Das eingefügte Bild hat helle Stellen vom Blitz und die Farbe passt nicht.

=> Das eingefügte Bild *muss* besser zum Ausgangsbild passen.
Die Farbe kannst du, ab CS, über die Funktion anpassen (oder so, weiss ich aus dem Kopf nicht  :-( ) angleichen.

Ansonsten ist das viel Fummelarbeit.

Ciao Stefan


----------



## Lichtpilger (4. November 2005)

Hullo,
was mir spontan einfällt wäre das du:

1. Dein Gesicht erstmal horizontal spiegelst, das du in die andre richtung guckst.

2. Dein Gesicht etwas dunkler machst (evtl ein dunkles Braun) leicht darüber legen.

Wenn dein Gesicht auf einer extra ebene hast über dem anderen, mit einem Radiergummi der eine weiche Kante hat die ränder abfahren.

mehr kommt mir grad auch nit dazu *g

Grüße,
Lichtpilger

*edit* Ach ja, sowas kommt meiner meinung immer ganz gut wenn du die Original Haare über dein Gesicht bekommst


----------



## tommuhh (4. November 2005)

:O

und wie soll ich das bitte machen mit den haaren
mfg tommuhh


----------



## Lichtpilger (4. November 2005)

Hullo,
ich würde das Original stark vergrößern, dann das Gesicht des bärtigen an der Stirn versuchen so genau wie möglich auszuschneiden.
Ich würde auch versuchen mit 3 Ebenen zu arbeiten,

1.Ebene Original.
2.Ebene Du selber.
3.Ebene Original.

eben weil der untere teil des Gesichts nicht so genau ausgeschnitten werden darf, wegen der weichen übergänge in dein Gesicht.

Wenn du beide Dateien, dein Kopf (noch unberührt) und den bärtigen hier uploaden könntest würde ich gerne mein Glück versuchen 
Am besten beide in Originalgröße.


Ansonsten viel Glück dir 
Lichtpilger


----------



## tommuhh (4. November 2005)

jo biddesehr

hoffe hab das richtige oben^^


----------



## Cedric May (4. November 2005)

Hallo zusammen.

Hab das gerade mal mit zwei Bildern versucht.  

Grundlage - Gesicht - "Fake"


----------



## tommuhh (4. November 2005)

hi

man du hast es ja drauf hast du vll eine sehr genaue beschreibung dafür  
,
danke mfg tommu hh


----------



## Cedric May (4. November 2005)

Ich könnte dir die .psd- Datei schicken, wenn du magst.
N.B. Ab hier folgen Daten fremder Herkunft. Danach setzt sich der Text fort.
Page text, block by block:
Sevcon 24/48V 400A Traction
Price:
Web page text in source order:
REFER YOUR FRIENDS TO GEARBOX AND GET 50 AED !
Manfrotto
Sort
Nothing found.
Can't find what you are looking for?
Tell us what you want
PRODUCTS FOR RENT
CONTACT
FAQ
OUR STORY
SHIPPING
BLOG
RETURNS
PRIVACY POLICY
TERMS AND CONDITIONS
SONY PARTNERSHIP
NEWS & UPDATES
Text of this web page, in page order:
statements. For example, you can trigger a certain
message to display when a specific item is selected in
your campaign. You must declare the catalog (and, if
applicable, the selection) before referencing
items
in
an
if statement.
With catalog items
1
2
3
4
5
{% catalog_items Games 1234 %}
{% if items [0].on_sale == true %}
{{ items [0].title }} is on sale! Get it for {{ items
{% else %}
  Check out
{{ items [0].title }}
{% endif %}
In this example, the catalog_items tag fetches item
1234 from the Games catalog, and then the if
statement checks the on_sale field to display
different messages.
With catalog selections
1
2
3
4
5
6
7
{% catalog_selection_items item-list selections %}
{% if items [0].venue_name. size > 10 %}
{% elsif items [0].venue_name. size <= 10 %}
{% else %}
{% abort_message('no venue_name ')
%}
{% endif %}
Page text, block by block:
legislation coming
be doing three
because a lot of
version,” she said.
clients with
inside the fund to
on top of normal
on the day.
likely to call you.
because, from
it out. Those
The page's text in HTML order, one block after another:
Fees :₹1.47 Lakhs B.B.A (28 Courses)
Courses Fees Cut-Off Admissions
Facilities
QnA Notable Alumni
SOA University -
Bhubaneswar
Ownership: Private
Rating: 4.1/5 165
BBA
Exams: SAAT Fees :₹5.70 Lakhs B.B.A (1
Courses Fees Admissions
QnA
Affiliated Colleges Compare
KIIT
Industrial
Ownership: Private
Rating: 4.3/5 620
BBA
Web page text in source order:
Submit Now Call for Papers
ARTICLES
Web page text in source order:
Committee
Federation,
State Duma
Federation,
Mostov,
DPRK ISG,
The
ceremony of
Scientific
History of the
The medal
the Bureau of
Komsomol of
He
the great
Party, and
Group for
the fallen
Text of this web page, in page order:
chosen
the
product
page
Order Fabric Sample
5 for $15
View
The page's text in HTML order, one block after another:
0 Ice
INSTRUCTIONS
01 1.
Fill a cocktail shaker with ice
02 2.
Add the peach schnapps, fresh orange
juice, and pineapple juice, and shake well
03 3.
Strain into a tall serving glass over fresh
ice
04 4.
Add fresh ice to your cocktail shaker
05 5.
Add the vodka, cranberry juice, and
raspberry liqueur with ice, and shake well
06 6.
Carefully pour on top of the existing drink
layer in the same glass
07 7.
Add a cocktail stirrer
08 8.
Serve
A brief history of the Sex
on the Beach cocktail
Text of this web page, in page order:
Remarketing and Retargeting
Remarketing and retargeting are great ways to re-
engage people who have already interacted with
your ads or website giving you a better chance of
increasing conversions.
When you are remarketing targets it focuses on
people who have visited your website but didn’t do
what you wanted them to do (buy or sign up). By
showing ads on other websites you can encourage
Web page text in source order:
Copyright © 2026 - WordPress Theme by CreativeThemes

Aber für eine detailierte Beschreibung mit Bildern & Co. habe ich heute leider keine Zeit mehr. Sorry.

Wie gesagt, kann ich dir die .psd-Datei per E-Mail oder Instant-Messenger (ICQ & Co.) schicken.

MfG
Cedric


----------



## Cedric May (4. November 2005)

Also, die .psd-Datei findest du hier zum download: PSD  *(12,7MB)*
_Solltest du weiterhin Probleme damit haben, kann ich gerne weiterhelfen._


----------



## Lichtpilger (4. November 2005)

Hullo,
nun hab ich mal probiert was ich so hinbekomme 

Wie man sieht hab ich au nit viel erfahrung damit.

Ich habe diese 3 Ebenen benutzt.
Wie gesagt,
erst dein Gesicht über die erste gelegt wie es ungefähr hinkommt.
Die Grundebene mit dem bärtigen kopiert und ganz nach oben gelegt.
Nun mit einem Radiergummi der eine weiche Kante hat das Gesicht grob ausgeschnitten
(das Originalgesicht der 3. ebene entfernt).
Da dein Gesicht nun zu sehen ist hab ich die 2. Ebene angewählt und die Größe sowie den Farbton mit BILD->ANPASSEN->FARBOTN/SÄTTIGUNG angepasst.

Mit dem Radiergummi und verschiedenste durchmesser von dem bissi an dem Gesicht rumgespielt.

Im gesamten isses wirklich nur ne fitzelarbeit der ich au nit wirklich gewachsen bin *gg

Es gibt bestimmt noch weitere und wahrscheinlich auch effektivere Techniken um das besser zu bewerkstelligen, aber evtl isses ja ein ansatz für dich 

Grüße
Lichtpilger


----------



## tommuhh (4. November 2005)

n@bernd!

viiiiiieeeeeln dank schonmal für die tipps, werde es gleich mal ausprobieren, 
lichtpilger, klasse wie du das hinbekommen hast

danke 

mfg tommu hh

Cedric May  melde mich evtl. bei fragen an dich


----------



## nautiLus` (4. November 2005)

Wie macht man denn so eine "Maske zur Verstärkung des Kontrastes vom haar" wie Lichtpilger das im PSD getan hat?

@nächsten post: sorry, meinte ich eh


----------



## Cedric May (4. November 2005)

Tja.. das hat Lichtpilger zwar im Prinzip auch getan, aber halt nicht in der PSD, weil ich das war^^

Zur Erstellung muss man eigentlich nur das eigentliche Bild dublizieren und das Gesicht entfernen (durch Freistellen). Die Haare müssen dabei alle erhalten bleiben. Somit dient diese Ebene als Maske, durch die man das einzumontierende Gesicht sehen kann.


----------